I hope it is useless to underline that Evaluate is much more than to make the mathematical average of the results of the individual checks. In this delicate phase, in which the practical difficulties are amplified and the typical fragility of the age of children and young people can make their effect feel, it is good to carefully calibrate the weight to be given to each test in the overall evaluation, favoring for each student the ways that most adequate to his skills. Nothing so different from what we are normally called to do, but with more attention, in a difficult period, in which children and teenagers need to support teachers particular.

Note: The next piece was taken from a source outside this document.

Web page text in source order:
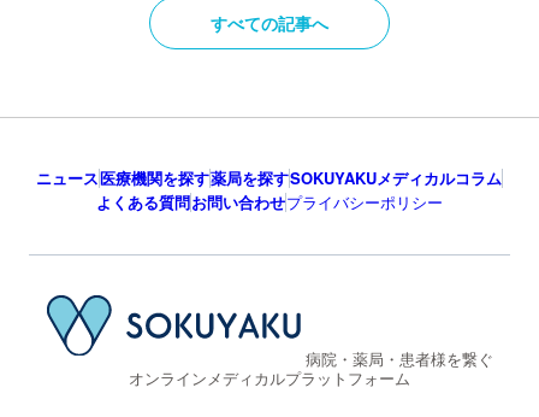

The discussion can be extended to the question of the “safe promotion” for this school yearthe subject of a recent decree, probably motivated by the unprecedented situation that children and teenagers are experiencing, with an emotional load that can have strong repercussions on their performance. If you focus on the training value of the evaluation, which is not significantly affected, this aspect is also strongly reduced.

Kyle Muller
About the author
Dr. Kyle Muller
Dr. Kyle Mueller is a Research Analyst at the Harris County Juvenile Probation Department in Houston, Texas. He earned his Ph.D. in Criminal Justice from Texas State University in 2019, where his dissertation was supervised by Dr. Scott Bowman. Dr. Mueller's research focuses on juvenile justice policies and evidence-based interventions aimed at reducing recidivism among youth offenders. His work has been instrumental in shaping data-driven strategies within the juvenile justice system, emphasizing rehabilitation and community engagement.